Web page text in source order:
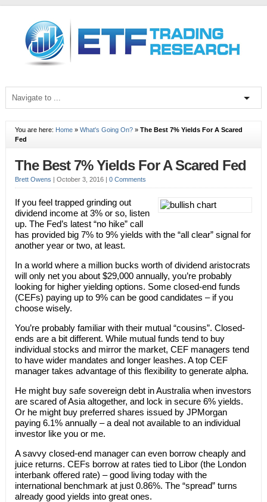
You are here: Home» What's Going On?» The Best 7% Yields For A Scared
Fed
The Best 7% Yields For A Scared Fed
Brett Owens | October 3, 2016 | 0 Comments
If you feel trapped grinding out
dividend income at 3% or so, listen
up. The Fed’s latest “no hike” call
has provided big 7% to 9% yields with the “all clear” signal for
another year or two, at least.
In a world where a million bucks worth of dividend aristocrats
will only net you about $29,000 annually, you’re probably
looking for higher yielding options. Some closed-end funds
(CEFs) paying up to 9% can be good candidates – if you
choose wisely.
You’re probably familiar with their mutual “cousins”. Closed-
ends are a bit different. While mutual funds tend to buy
individual stocks and mirror the market, CEF managers tend
to have wider mandates and longer leashes. A top CEF
manager takes advantage of this flexibility to generate alpha.
He might buy safe sovereign debt in Australia when investors
are scared of Asia altogether, and lock in secure 6% yields.
Or he might buy preferred shares issued by JPMorgan
paying 6.1% annually – a deal not available to an individual
investor like you or me.
A savvy closed-end manager can even borrow cheaply and
juice returns. CEFs borrow at rates tied to Libor (the London
interbank offered rate) – good living today with the
international benchmark at just 0.86%. The “spread” turns
already good yields into great ones.

•••••

**How to complete this task**
With the pictures removed, return all the entries exactly.

**Exercise solution**
Web page text in source order:
You are here: Home» What's Going On?» The Best 7% Yields For A Scared
Fed
The Best 7% Yields For A Scared Fed
Brett Owens | October 3, 2016 | 0 Comments
If you feel trapped grinding out
dividend income at 3% or so, listen
up. The Fed’s latest “no hike” call
has provided big 7% to 9% yields with the “all clear” signal for
another year or two, at least.
In a world where a million bucks worth of dividend aristocrats
will only net you about $29,000 annually, you’re probably
looking for higher yielding options. Some closed-end funds
(CEFs) paying up to 9% can be good candidates – if you
choose wisely.
You’re probably familiar with their mutual “cousins”. Closed-
ends are a bit different. While mutual funds tend to buy
individual stocks and mirror the market, CEF managers tend
to have wider mandates and longer leashes. A top CEF
manager takes advantage of this flexibility to generate alpha.
He might buy safe sovereign debt in Australia when investors
are scared of Asia altogether, and lock in secure 6% yields.
Or he might buy preferred shares issued by JPMorgan
paying 6.1% annually – a deal not available to an individual
investor like you or me.
A savvy closed-end manager can even borrow cheaply and
juice returns. CEFs borrow at rates tied to Libor (the London
interbank offered rate) – good living today with the
international benchmark at just 0.86%. The “spread” turns
already good yields into great ones.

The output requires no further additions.